The United Nations Support Mission in Libya (UNSMIL) welcomed the NOC’s decision, emphasizing the importance of channeling oil revenue through the Central Bank of Libya (CBL) to ensure transparency and stability.
“This is a crucial development for the Libyan people,” a UNSMIL spokesperson said. “Oil revenues are essential for economic recovery and development. It is imperative that these resources are managed responsibly and for the benefit of all Libyans.”
The NOC had declared force majeure on several key oil fields in recent months, citing security concerns amid a power struggle between rival factions. The political impasse also led to a dispute over control of the CBL, the sole internationally recognized repository for Libya’s oil wealth.

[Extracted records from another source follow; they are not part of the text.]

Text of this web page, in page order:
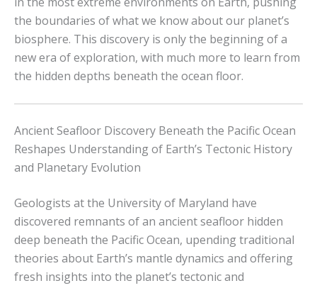
the boundaries of what we know about our planet’s
biosphere. This discovery is only the beginning of a
new era of exploration, with much more to learn from
the hidden depths beneath the ocean floor.
Ancient Seafloor Discovery Beneath the Pacific Ocean
Reshapes Understanding of Earth’s Tectonic History
and Planetary Evolution
Geologists at the University of Maryland have
discovered remnants of an ancient seafloor hidden
deep beneath the Pacific Ocean, upending traditional
theories about Earth’s mantle dynamics and offering
fresh insights into the planet’s tectonic and
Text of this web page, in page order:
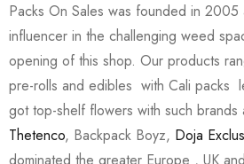
Packs On Sales was founded in 2005
influencer in the challenging weed
opening of this shop. Our products
pre-rolls and edibles with Cali packs
got top-shelf flowers with such brands
Thetenco, Backpack Boyz, Doja
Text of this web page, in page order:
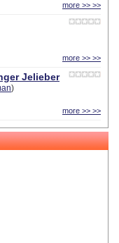
more >> >>
more >> >>
Jelieber
)
more >> >>
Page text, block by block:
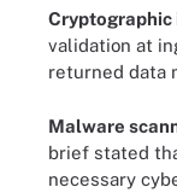
Cryptographic
validation at
returned data
Malware
brief stated
necessary
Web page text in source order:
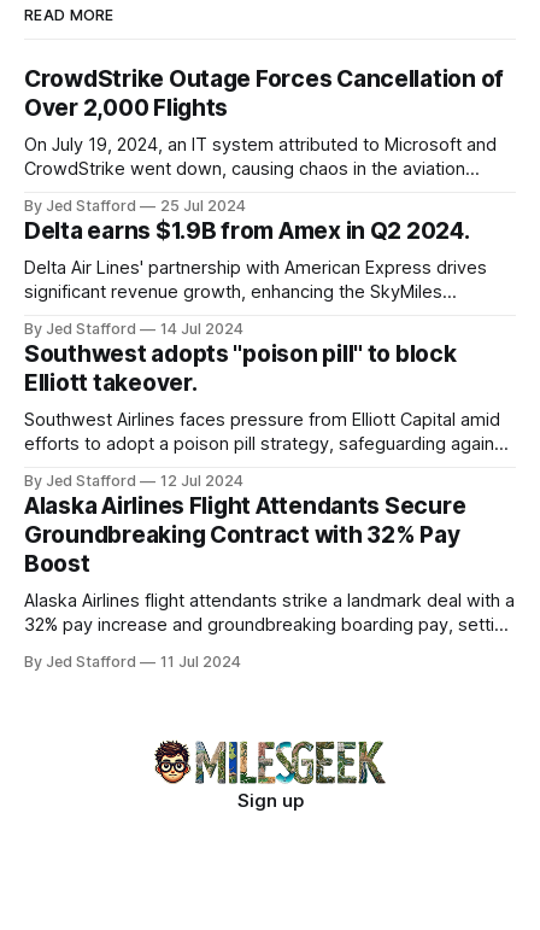
READ MORE
CrowdStrike Outage Forces Cancellation of
Over 2,000 Flights
On July 19, 2024, an IT system attributed to Microsoft and
CrowdStrike went down, causing chaos in the aviation
cancellations and 8,300 delays, affecting airlines, hospitals,
and emergency response systems. This comprehensive
overview will discuss the causes, effects, and aftermath
By Jed Stafford 25 Jul 2024
Delta earns $1.9B from Amex in Q2 2024.
Delta Air Lines' partnership with American Express drives
significant revenue growth, enhancing the SkyMiles
By Jed Stafford 14 Jul 2024
Southwest adopts "poison pill" to block
Elliott takeover.
Southwest Airlines faces pressure from Elliott Capital amid
efforts to adopt a poison pill strategy, safeguarding against
By Jed Stafford 12 Jul 2024
Alaska Airlines Flight Attendants Secure
Groundbreaking Contract with 32% Pay
Boost
Alaska Airlines flight attendants strike a landmark deal with a
32% pay increase and groundbreaking boarding pay, setting
By Jed Stafford 11 Jul 2024
Sign up

The breakthrough came with the UN-brokered agreement to install Nagy Issa as the new CBL governor. Issa assumed office in Tripoli on Wednesday, paving the way for the NOC to restart production and exports.
Analysts estimate the shutdown cost Libya hundreds of millions of dollars in lost revenue. The resumption of oil production is expected to provide a much-needed boost to the country’s struggling economy.

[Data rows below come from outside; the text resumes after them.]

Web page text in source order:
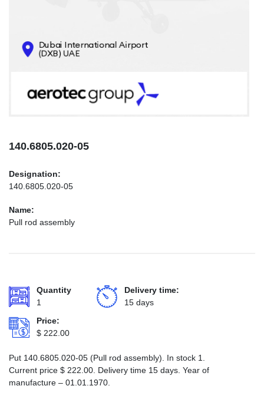
CONTACTS
INFO@AEROTEC-GROUP.COM
140.6805.020-05
Designation:
140.6805.020-05
Name:
Pull rod assembly
Quantity
1
Delivery time:
15 days
Price:
$ 222.00
Put 140.6805.020-05 (Pull rod assembly). In stock 1.
Current price $ 222.00 . Delivery time 15 days. Year of
manufacture – 01.01.1970.
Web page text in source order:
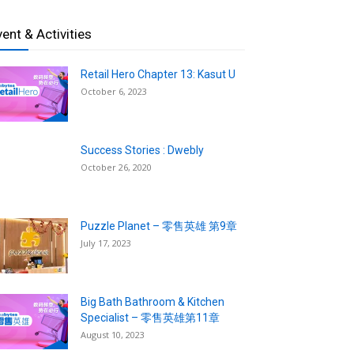
& Activities
Retail Hero Chapter 13: Kasut U
October 6, 2023
Success Stories : Dwebly
October 26, 2020
Puzzle Planet – 零售英雄 第9章
July 17, 2023
Big Bath Bathroom & Kitchen
Specialist – 零售英雄第11章
August 10, 2023
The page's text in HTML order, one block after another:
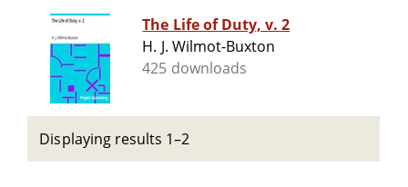
The Life of Duty, v. 2
H. J. Wilmot-Buxton
425 downloads
Displaying results 1–2
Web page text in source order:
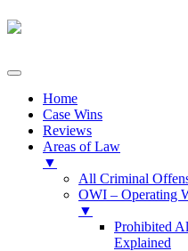
Home
Case Wins
Reviews
Areas of Law
▼
All Criminal
OWI – Operating
▼
Prohibited
Explained
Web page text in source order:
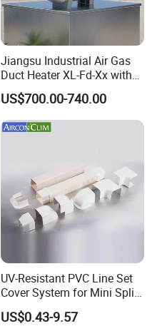
Jiangsu Industrial Air Gas
Duct Heater XL-Fd-Xx with
Customized Features
US$700.00-740.00
UV-Resistant PVC Line Set
Cover System for Mini Split
Air Conditioner Pipes
US$0.43-9.57

“This is a positive step towards restoring stability and confidence in Libya,” said an economic analyst specializing in North Africa. “However, challenges remain, and continued political dialogue is crucial to ensure long-term economic recovery.”
Libya holds Africa’s largest proven oil reserves, with a production capacity of approximately 1.2 million barrels per day. The country’s oil sector is a critical source of revenue, accounting for the vast majority of its exports.